In Someone Else's Skin Page 2
“Are you okay? Do you need help?” She leaned toward us. “You need a ride?”
I stared at her open-mouthed for a long second. “You speak English?”
She frowned. “I’m sorry. I don’t know that language.”
What the hell?
I couldn’t believe what I was hearing. I glanced over at Coit, who gave me a shrug and muttered to me, “I think there’s some connection between worlds. I understood people in Larkin’s world, too.”
Larkin. I wondered if someday he’d call my Earth “Lindi’s world.” It sounded like a theme park.
Anyway, the woman spoke English—or whatever they called it here. I decided just to go with it. I could figure it out later.
“We were hoping to be headed toward the town.” I wasn’t sure what else to say.
“You’re going to Capital City?” She looked friendly enough, but I hated to give any more information than I absolutely had to. “Well—”
“Yes,” Shane cut in smoothly. “We need a ride if you can offer one.”

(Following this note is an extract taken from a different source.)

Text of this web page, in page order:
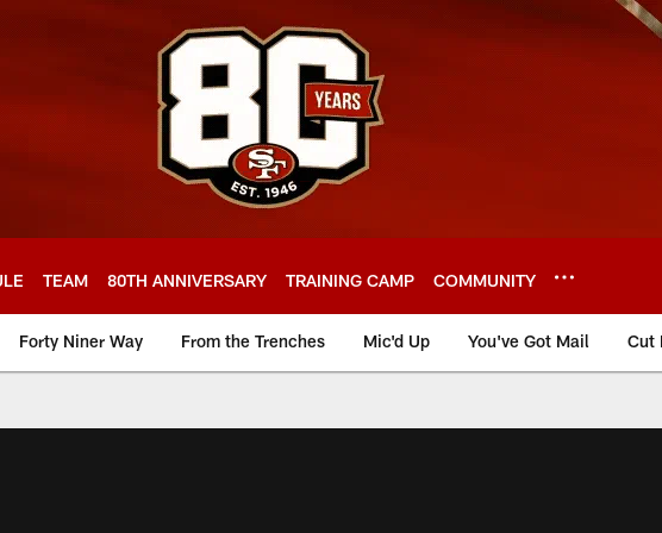
TEAM 80TH ANNIVERSARY TRAINING CAMP COMMUNITY
Forty Niner Way From the Trenches Mic'd Up You've Got Mail Cut

The driver looked him up and down, and her grin grew broader. “Sure, come on in.”
Something about that grin is familiar.
I shook off the thought as she opened the door wide, revealing a woman who wasn’t human at all.
Or rather, only the top half of her body was human. The bottom half was coiled around a kind of pole positioned between the two front seats. There was a similar pole in the middle of the back seat.
That’s why the grin had looked familiar—in the sense of “from the same family.”
We were looking at another lamia.
One who was driving a car specifically designed for a snake shifter.
Somehow, in my frantic desire to get the new lamia infants out harm’s way, I had opened a portal to not just any other dimension—but instead, to a dimension that was apparently full of my kind.
At least full enough to warrant cars that allowed snake shifters to drive them easily.
We were on a lamia home world.
Chapter 3
“You’re not from around here, are you?”
The lamia woman eyed us as she tapped a few buttons and the car started up again, moving smoothly down the road.
“What gave us away?” Shane managed to convey a friendly smile through the tone of his voice. It was impressive. Then again, I was pretty sure he and the lamia were flirting. He had held open the door for Coit and me to climb into the back seat while he took the front seat next to her.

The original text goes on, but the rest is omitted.